## Information provided
•••
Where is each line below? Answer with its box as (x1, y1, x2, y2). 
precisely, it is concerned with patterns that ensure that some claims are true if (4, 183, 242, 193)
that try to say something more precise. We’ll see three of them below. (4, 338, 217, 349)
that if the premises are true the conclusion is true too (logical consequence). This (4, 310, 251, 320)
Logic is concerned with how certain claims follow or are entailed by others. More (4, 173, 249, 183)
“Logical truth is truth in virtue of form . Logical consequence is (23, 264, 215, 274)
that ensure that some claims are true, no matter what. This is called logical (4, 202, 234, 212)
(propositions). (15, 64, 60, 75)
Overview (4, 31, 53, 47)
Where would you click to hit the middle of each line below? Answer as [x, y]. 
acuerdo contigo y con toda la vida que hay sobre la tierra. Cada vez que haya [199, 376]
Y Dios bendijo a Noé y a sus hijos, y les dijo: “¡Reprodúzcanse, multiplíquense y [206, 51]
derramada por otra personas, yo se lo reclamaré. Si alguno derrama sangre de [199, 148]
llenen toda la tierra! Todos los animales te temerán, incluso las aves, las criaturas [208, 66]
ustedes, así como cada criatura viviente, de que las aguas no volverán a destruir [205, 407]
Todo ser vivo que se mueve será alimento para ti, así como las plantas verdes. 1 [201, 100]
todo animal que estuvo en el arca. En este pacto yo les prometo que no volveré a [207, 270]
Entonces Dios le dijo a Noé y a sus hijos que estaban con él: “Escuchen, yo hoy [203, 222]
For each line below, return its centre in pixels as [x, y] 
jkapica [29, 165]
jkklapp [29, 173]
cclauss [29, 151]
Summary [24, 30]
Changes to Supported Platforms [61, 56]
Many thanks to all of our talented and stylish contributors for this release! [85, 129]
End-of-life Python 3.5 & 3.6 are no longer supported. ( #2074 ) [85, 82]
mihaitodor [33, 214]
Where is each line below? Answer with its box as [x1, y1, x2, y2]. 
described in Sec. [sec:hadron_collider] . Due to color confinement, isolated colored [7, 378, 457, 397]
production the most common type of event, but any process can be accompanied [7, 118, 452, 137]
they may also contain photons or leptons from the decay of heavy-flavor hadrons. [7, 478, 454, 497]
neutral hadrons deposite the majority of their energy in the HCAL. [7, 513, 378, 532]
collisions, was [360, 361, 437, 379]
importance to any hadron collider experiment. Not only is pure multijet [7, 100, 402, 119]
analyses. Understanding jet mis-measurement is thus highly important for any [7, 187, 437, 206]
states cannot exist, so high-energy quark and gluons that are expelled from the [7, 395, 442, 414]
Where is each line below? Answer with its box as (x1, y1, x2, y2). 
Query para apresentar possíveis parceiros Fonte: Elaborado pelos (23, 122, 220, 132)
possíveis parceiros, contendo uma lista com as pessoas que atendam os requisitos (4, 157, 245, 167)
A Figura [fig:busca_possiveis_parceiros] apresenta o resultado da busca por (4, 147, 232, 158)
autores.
•••
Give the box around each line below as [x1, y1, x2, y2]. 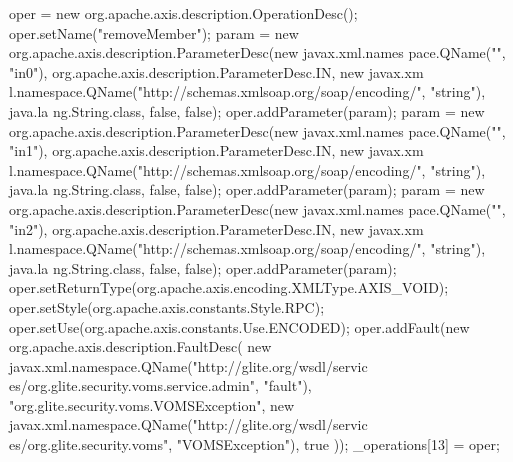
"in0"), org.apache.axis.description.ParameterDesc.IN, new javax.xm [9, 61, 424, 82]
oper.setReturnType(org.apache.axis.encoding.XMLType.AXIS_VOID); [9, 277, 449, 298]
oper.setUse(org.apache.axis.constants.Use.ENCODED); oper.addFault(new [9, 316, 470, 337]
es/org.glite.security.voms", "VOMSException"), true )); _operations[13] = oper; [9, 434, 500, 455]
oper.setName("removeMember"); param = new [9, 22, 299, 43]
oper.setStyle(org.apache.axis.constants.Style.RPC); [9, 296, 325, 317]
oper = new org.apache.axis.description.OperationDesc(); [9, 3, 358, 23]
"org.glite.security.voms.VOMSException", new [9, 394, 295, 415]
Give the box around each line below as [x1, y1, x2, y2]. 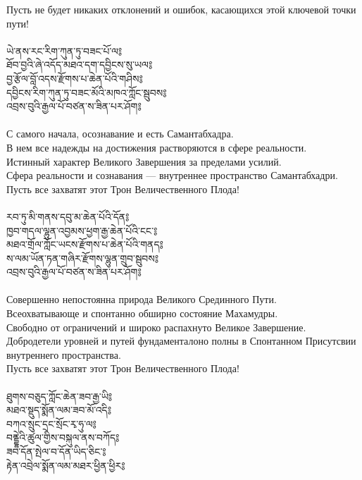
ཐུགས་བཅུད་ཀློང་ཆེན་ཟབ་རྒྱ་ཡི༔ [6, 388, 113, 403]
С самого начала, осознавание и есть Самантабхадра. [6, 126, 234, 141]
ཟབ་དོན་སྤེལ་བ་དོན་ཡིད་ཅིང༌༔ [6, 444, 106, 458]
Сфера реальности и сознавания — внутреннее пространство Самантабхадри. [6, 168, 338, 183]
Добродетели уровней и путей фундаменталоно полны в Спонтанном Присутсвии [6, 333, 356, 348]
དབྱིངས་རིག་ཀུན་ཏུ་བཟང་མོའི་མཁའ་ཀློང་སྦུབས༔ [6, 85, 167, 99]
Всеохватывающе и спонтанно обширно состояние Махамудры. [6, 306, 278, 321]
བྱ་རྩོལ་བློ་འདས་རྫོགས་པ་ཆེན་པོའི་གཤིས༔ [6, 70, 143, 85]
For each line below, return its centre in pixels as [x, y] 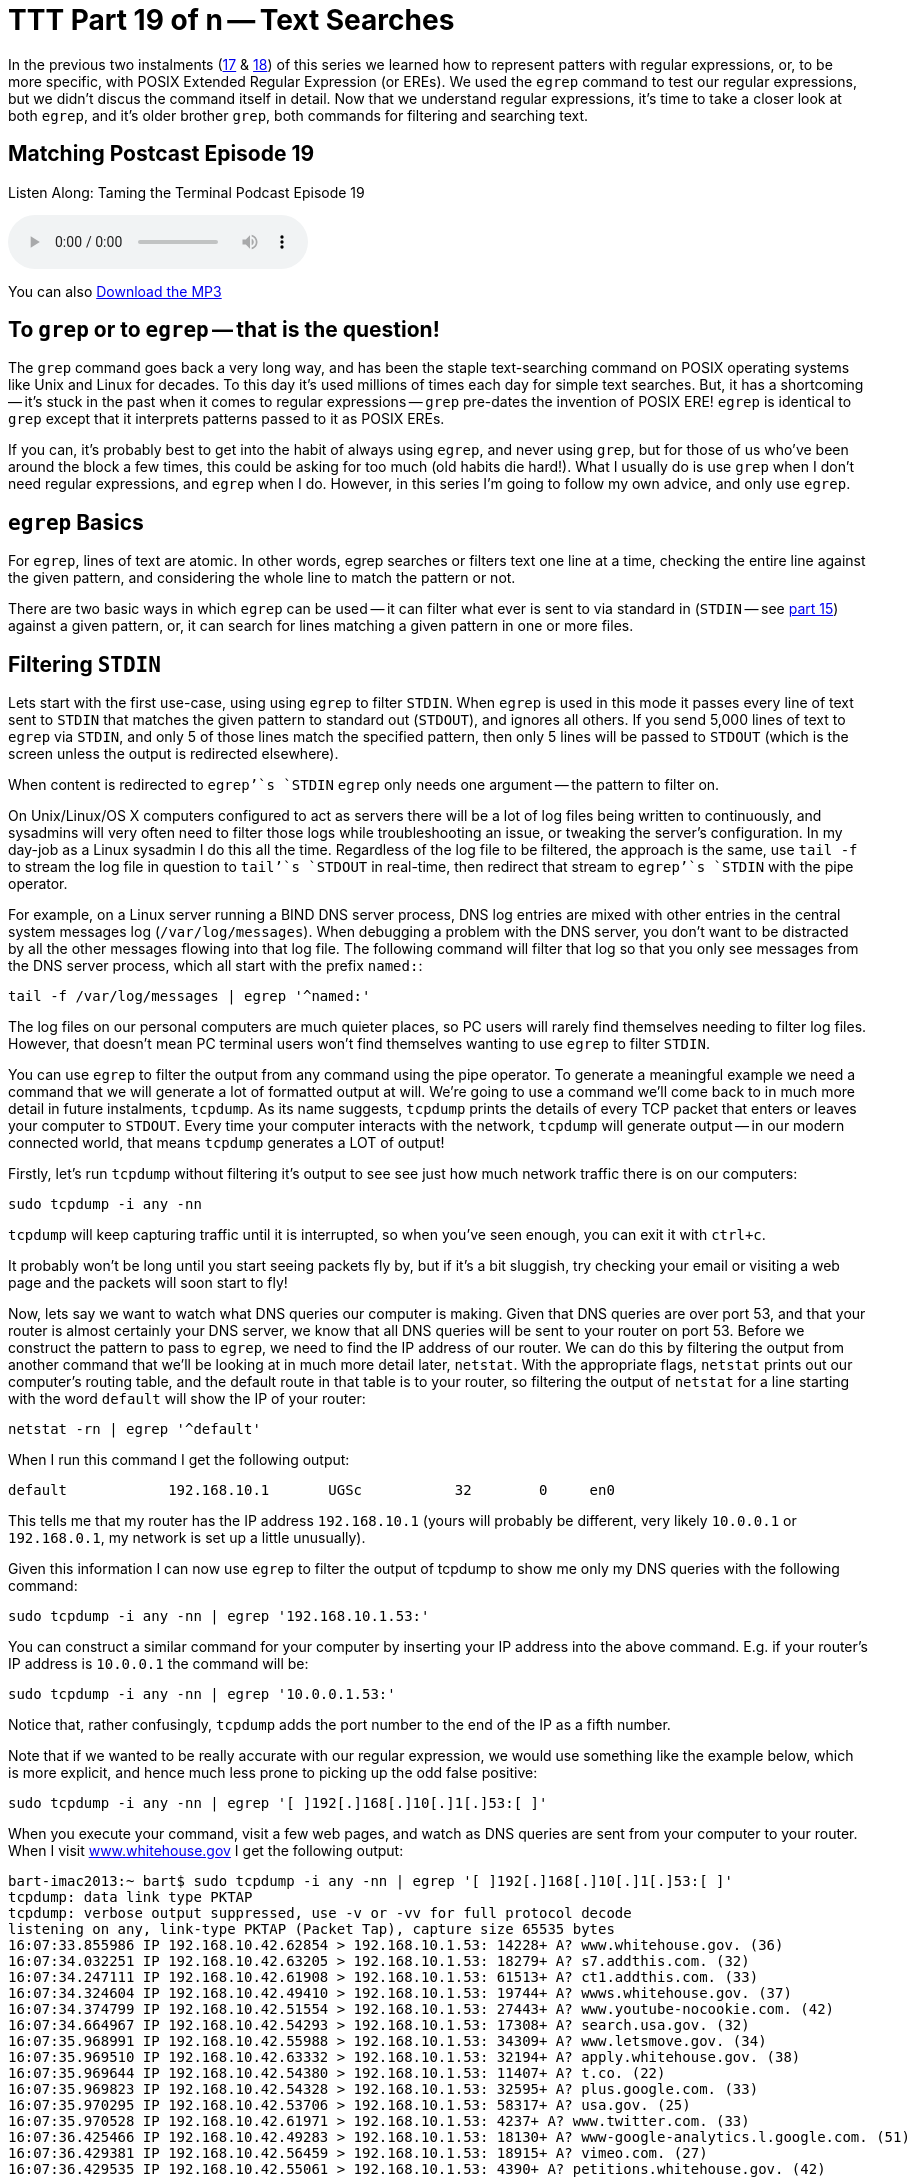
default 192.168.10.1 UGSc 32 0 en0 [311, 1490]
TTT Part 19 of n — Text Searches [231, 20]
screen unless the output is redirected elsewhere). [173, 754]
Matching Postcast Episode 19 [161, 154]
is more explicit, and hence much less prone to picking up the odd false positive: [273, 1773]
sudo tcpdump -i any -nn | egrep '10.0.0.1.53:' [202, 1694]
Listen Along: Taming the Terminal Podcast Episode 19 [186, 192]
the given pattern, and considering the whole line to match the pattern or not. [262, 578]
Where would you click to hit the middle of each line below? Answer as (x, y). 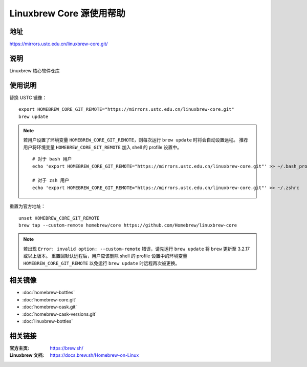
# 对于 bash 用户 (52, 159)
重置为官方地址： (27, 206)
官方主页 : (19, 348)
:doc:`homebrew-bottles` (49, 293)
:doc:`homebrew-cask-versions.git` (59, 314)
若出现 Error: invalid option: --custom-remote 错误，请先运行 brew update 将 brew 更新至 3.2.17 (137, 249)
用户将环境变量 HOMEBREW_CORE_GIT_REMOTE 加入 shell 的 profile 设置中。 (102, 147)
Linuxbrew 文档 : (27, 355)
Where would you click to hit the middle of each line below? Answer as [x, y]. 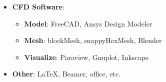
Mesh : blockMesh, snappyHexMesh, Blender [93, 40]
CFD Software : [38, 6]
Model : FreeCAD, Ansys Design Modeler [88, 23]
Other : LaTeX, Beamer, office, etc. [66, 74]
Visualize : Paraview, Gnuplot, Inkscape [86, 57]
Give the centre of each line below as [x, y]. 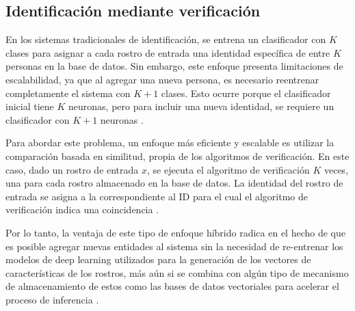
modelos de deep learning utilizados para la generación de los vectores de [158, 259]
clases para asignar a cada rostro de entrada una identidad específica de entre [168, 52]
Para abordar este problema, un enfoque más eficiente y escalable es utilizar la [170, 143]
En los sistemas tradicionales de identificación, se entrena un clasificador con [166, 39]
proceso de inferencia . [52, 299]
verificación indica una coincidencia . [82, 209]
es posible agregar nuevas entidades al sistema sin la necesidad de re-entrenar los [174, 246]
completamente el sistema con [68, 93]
•••
## What is needed
Copy, exactly and only, the lines above that begin with the one containing "Entonces Dios le" and finish with the one containing "production the most".

## Your solution
Entonces Dios le dijo a Noé y a sus hijos que estaban con él: “Escuchen, yo hoy [203, 222]
For each line below, return its centre in pixels as [x, y] 
jkapica [29, 165]
jkklapp [29, 173]
cclauss [29, 151]
Summary [24, 30]
Changes to Supported Platforms [61, 56]
Many thanks to all of our talented and stylish contributors for this release! [85, 129]
End-of-life Python 3.5 & 3.6 are no longer supported. ( #2074 ) [85, 82]
mihaitodor [33, 214]
Where is each line below? Answer with its box as [x1, y1, x2, y2]. 
described in Sec. [sec:hadron_collider] . Due to color confinement, isolated colored [7, 378, 457, 397]
production the most common type of event, but any process can be accompanied [7, 118, 452, 137]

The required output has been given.